Interpretive Summary: An eradication program has been developed to remove citrus canker (caused by Xanthomonas axonopodis pv citri, Xac) from Florida. The eradication program is based on knowledge of the disease epidemiology. Additional information on the spread of Xac bacteria in wind blown splash will provide further insights into pathogen dynamics, and ways of detecting and quantifying epidemiologically significant (living) bacteria of Xac. The objective here was to assess a molecular method (PCR) and dilution plating for detecting and quantifying the Xac bacteria in wind-driven splash. Samples were collected down wind from canker-infected trees and quantified by the two systems. Detection agreed between the two systems on 75% of the samples tested. However, quantification suggested that at low concentrations PCR was not reliable as there were insufficient bacteria, and at higher concentrations despite good agreement on detection, quantiofication by PCR was unreliable. The results confirm previous observations on the sensitivity of real-time PCR for detecting citrus canker bacteria (down to 103/ml). For epidemiological studies a more sensitive PCR protocol is desirable, particularly one that can quantify epidemiologically active bacteria. Development of such a system is currently underway.

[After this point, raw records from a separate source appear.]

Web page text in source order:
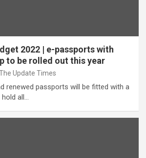
2022 | e-passports with
to be rolled out this year
Update Times
renewed passports will be fitted with a
all…
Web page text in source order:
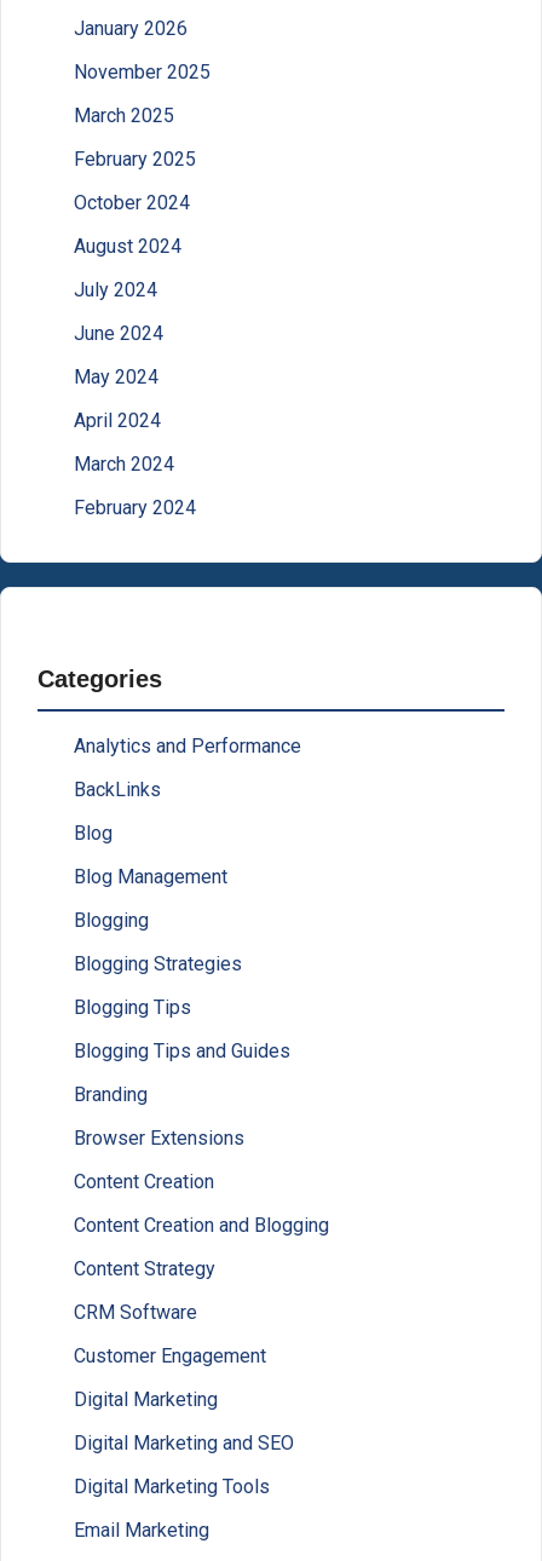
January 2026
November 2025
March 2025
February 2025
October 2024
August 2024
July 2024
June 2024
May 2024
April 2024
March 2024
February 2024
Categories
Analytics and Performance
BackLinks
Blog
Blog Management
Blogging
Blogging Strategies
Blogging Tips
Blogging Tips and Guides
Branding
Browser Extensions
Content Creation
Content Creation and Blogging
Content Strategy
CRM Software
Customer Engagement
Digital Marketing
Digital Marketing and SEO
Digital Marketing Tools
Email Marketing
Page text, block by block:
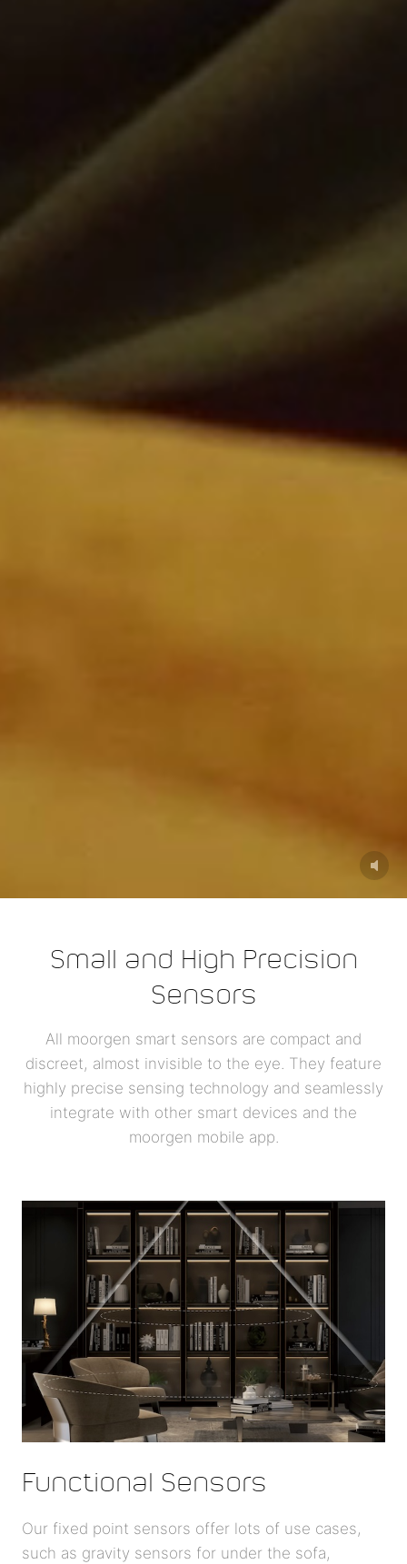
Small and High Precision
Sensors
All moorgen smart sensors are compact and
discreet, almost invisible to the eye. They feature
highly precise sensing technology and seamlessly
integrate with other smart devices and the
moorgen mobile app.
Functional Sensors
Our fixed point sensors offer lots of use cases,
such as gravity sensors for under the sofa,
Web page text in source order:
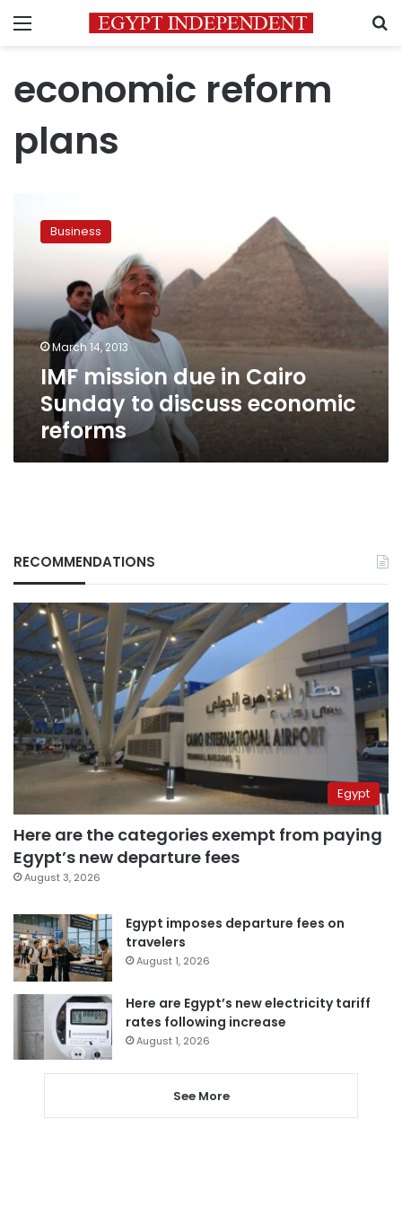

Technical Abstract: An eradication program has been developed to remove citrus canker (caused by Xanthomonas axonopodis pv citri, Xac) from Florida (1,4). The eradication program is based on knowledge of the disease epidemiology. Additional information on the spread of Xac bacteria in wind blown splash will provide further insights into pathogen dynamics, and ways of detecting and quantifying epidemiologically significant (living) bacteria of Xac. The objective here was to assess a molecular method (PCR) and dilution plating for detecting and quantifying the pathogen in wind-driven splash. Samples of wind-driven splash (a total of 314) were collected down wind from canker-infected trees. The systems used to simulate rain splash, and the sampling procedures, have been described previously (3). Control samples comprised water and known positive samples of Xac. The samples were subject to dilution plating on nutrient agar and the colonies counted after 5 days and compared to that estimated using an established citrus canker SYBR Green real-time PCR method for detection from symptomatic tissues using universal primers VM3+4 (2). Detection agreed between the two systems on 75% of the samples tested (235 of 314 samples). However, false negatives using PCR were found in 75 (24%) of samples, all of which contained 3 to 863 bacteria/per ml as detected by dilution plating, but only 4 samples (1%) were positive using PCR, but not by dilution plating. However, at PCR scores of 0.5 and above, there was excellent agreement on detection of the bacteria between the two methods. There was a positive linear relationship between the real-time PCR score and log number of living bacteria collected/ml (Table 1), although a large range of living bacteria/ml existed within each PCR category, implying some discrepancy in quantification of bacteria between the two methods. No modification was made to the PCR protocol and no splash-sample concentrating procedures were performed. The results confirm previous observations on the sensitivity of real-time PCR for detecting citrus canker bacteria (down to 103/ml, 2). Differences existed in quantification of bacteria between the two methods. For epidemiological studies a more sensitive PCR protocol is desirable, particularly one that can quantify epidemiologically active bacteria. Development of such a system is currently underway.